Since dysphagia is a main clinical feature of Plummer–Vinson syndrome, the differential diagnosis includes all other causes of dysphagia especially malignant tumors, benign strictures or esophageal rings. Other reasons for dysphagia are diverticula, motility disorders such as achalasia, spastic motility disorders, scleroderma, diabetes mellitus, gastroesophageal reflux disease, and neuromuscular and skeletal muscle disorders.¹

Plummer–Vinson syndrome can be treated easily and effectively with iron supplementation and dilation therapy.¹ Iron replacement therapy may significantly improve dysphagia, especially in patients with a web that is not substantially obstructive.⁴ If there is significant obstruction of the esophageal lumen by the esophageal web as well as persistent dysphagia, balloon dilation of the web should be performed.¹ Dilation therapy can be easily performed with endoscopy or under fluoroscopy guidance.

Our patients were diagnosed with Plummer–Vinson syndrome at their first visit and for which they then underwent fluoroscopically guided balloon dilation of their esophageal stricture due to the near obstruction. After dilation, the dysphagia resolved and their iron-deficiency anemia improved using iron supplementation therapy.

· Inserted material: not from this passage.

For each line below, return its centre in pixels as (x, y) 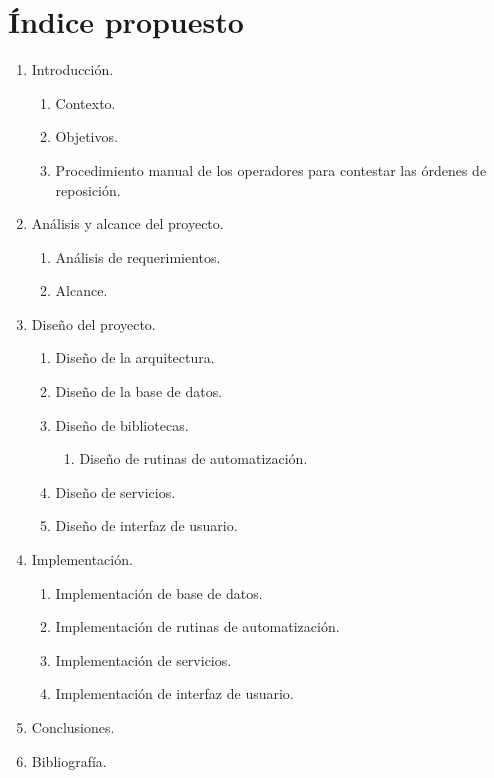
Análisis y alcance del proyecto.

In our patients, successful treatment was achieved by balloon dilation under fluoroscopic guidance as well as iron therapy. The use of fluoroscopy has advantages not limited to the identification of the proximal and distal ends of a stricture as it also allows visual control of the entire balloon catheter during its placement and inflation.^5–8 The use of fluoroscopy helps to minimize the risk of perforation caused by inappropriate advancement of instruments and misplacement of the balloon during its inflation caused by its sliding and give a real-time of stricture dilation during balloon inflation in comparison to endoscopy. In bougienage dilation, there is an abrupt, shearing axial force on the stricture that often causes significant injury of the mucosa and may, therefore, lead to scars and further stricture. In balloon dilation, as there are no longitudinal shearing forces, both the diameter of the balloon and the dilation pressure can be controlled precisely. Therefore, balloon dilation can be more efficient and less likely to produce damage to a patient’s esophageal wall.^9,10 However, it is important for these patients to undergo initial endoscopy in order to confirm their diagnosis and thereby exclude the presence of a possible malignancy.

We experienced that fluoroscopically guided balloon dilation was efficient and reliable for the treatment of benign esophageal strictures associated with Plummer–Vinson syndrome.

No potential conflict of interest relevant to this article was reported.